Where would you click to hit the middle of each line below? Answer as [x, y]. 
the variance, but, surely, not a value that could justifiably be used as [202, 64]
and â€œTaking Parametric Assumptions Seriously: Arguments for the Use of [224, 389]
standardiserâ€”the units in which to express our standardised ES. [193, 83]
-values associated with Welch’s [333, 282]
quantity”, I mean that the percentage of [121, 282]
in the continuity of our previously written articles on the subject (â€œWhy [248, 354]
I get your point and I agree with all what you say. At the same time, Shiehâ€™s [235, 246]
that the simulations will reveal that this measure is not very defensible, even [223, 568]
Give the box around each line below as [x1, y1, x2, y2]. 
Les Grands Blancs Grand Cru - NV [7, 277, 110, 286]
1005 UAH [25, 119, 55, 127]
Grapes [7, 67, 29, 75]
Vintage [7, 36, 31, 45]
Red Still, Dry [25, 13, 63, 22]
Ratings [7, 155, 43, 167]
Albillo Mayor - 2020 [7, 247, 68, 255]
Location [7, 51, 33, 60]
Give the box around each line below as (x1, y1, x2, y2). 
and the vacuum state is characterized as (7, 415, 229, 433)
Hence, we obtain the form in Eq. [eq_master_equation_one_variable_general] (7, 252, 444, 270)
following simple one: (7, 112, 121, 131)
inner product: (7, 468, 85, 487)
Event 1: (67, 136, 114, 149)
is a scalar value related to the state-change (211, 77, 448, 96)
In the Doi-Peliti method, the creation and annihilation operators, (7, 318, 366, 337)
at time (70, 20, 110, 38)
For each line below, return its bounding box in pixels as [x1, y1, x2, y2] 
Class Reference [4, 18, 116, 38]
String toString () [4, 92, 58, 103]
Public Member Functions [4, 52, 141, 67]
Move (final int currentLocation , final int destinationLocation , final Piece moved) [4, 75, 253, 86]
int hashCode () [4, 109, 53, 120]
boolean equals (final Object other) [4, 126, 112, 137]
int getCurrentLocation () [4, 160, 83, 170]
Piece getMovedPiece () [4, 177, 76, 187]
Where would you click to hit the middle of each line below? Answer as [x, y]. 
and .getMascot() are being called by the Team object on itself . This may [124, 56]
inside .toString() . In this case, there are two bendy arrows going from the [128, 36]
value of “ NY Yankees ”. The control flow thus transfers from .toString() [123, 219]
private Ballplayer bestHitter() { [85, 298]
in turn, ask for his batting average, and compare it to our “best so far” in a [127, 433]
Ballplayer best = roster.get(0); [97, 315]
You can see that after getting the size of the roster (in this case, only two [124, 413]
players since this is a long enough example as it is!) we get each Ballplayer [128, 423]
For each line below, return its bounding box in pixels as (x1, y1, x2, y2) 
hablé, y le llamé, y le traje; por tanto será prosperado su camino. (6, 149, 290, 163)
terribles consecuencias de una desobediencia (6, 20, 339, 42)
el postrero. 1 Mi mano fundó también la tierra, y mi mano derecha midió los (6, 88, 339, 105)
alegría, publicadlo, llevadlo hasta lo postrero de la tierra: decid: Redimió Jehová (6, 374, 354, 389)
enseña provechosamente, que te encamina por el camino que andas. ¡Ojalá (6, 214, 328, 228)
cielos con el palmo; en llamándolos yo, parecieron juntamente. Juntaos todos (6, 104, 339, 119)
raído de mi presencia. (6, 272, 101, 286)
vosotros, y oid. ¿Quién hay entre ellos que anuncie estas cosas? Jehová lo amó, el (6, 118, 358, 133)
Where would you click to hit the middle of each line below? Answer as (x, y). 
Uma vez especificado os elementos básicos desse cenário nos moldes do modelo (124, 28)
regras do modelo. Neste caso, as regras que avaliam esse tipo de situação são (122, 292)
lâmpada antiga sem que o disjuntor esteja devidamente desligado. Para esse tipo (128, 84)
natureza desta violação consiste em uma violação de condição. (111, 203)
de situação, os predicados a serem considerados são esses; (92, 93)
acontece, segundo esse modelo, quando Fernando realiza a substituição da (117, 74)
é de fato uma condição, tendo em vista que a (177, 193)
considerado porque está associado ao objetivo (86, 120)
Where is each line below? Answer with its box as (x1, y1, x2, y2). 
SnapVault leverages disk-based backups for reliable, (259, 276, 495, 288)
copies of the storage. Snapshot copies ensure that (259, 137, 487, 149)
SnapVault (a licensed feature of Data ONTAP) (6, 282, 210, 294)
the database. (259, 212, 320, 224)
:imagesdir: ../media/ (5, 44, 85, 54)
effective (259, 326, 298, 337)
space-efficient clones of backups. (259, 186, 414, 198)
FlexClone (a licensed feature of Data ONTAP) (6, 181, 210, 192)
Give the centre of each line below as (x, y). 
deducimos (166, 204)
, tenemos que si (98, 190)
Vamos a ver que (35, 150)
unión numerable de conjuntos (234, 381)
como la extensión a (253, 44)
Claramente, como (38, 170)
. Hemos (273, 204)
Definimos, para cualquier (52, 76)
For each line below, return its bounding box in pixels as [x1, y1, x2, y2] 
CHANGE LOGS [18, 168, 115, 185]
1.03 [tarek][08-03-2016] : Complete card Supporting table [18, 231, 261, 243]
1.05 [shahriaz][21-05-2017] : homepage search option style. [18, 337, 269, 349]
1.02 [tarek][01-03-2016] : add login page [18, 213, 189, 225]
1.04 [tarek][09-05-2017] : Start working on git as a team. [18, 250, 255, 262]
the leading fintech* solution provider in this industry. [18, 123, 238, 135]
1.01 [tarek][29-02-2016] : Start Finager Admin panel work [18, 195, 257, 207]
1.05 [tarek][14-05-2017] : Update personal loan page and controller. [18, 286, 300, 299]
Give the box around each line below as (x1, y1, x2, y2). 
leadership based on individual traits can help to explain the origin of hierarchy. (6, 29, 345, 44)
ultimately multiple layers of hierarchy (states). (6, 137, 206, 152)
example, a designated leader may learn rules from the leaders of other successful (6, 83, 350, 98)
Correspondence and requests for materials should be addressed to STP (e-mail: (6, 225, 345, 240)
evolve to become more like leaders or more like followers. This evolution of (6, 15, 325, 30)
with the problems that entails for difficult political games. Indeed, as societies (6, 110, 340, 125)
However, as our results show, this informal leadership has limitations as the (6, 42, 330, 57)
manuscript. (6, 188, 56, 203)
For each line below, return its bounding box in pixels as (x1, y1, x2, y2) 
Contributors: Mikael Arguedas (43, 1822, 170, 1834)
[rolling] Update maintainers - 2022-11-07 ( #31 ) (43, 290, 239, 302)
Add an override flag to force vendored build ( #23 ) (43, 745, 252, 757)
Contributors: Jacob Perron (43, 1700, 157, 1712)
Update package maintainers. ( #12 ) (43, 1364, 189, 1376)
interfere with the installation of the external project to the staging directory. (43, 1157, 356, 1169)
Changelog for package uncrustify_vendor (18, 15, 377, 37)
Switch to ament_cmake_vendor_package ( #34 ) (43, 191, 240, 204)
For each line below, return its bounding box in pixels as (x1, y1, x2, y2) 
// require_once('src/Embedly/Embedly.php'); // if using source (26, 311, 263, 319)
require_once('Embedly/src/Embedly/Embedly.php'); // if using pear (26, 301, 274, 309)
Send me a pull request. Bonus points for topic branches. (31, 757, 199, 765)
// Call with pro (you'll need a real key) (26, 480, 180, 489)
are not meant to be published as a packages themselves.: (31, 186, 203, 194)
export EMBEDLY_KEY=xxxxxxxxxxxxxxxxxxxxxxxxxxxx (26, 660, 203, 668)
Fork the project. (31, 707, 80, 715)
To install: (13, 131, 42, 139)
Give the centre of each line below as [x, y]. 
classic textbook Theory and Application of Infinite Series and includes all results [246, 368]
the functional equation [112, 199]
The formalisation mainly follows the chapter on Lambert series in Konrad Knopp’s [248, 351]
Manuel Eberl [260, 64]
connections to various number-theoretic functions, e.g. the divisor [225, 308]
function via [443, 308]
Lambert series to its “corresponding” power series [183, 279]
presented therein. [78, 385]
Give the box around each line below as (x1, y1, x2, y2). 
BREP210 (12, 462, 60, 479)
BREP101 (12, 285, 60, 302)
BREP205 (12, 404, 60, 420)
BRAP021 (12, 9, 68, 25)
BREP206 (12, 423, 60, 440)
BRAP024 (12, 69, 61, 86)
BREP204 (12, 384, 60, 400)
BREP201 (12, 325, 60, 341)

- - -

A verbatim transcription is needed of the lines above, starting at the line with "Location [7, 51, 33, 60]" and ending at the line with "private Ballplayer bestHitter()", both included, and of nothing else.

Response to the exercise:
Location [7, 51, 33, 60]
Give the box around each line below as (x1, y1, x2, y2). 
and the vacuum state is characterized as (7, 415, 229, 433)
Hence, we obtain the form in Eq. [eq_master_equation_one_variable_general] (7, 252, 444, 270)
following simple one: (7, 112, 121, 131)
inner product: (7, 468, 85, 487)
Event 1: (67, 136, 114, 149)
is a scalar value related to the state-change (211, 77, 448, 96)
In the Doi-Peliti method, the creation and annihilation operators, (7, 318, 366, 337)
at time (70, 20, 110, 38)
For each line below, return its bounding box in pixels as [x1, y1, x2, y2] 
Class Reference [4, 18, 116, 38]
String toString () [4, 92, 58, 103]
Public Member Functions [4, 52, 141, 67]
Move (final int currentLocation , final int destinationLocation , final Piece moved) [4, 75, 253, 86]
int hashCode () [4, 109, 53, 120]
boolean equals (final Object other) [4, 126, 112, 137]
int getCurrentLocation () [4, 160, 83, 170]
Piece getMovedPiece () [4, 177, 76, 187]
Where would you click to hit the middle of each line below? Answer as [x, y]. 
and .getMascot() are being called by the Team object on itself . This may [124, 56]
inside .toString() . In this case, there are two bendy arrows going from the [128, 36]
value of “ NY Yankees ”. The control flow thus transfers from .toString() [123, 219]
private Ballplayer bestHitter() { [85, 298]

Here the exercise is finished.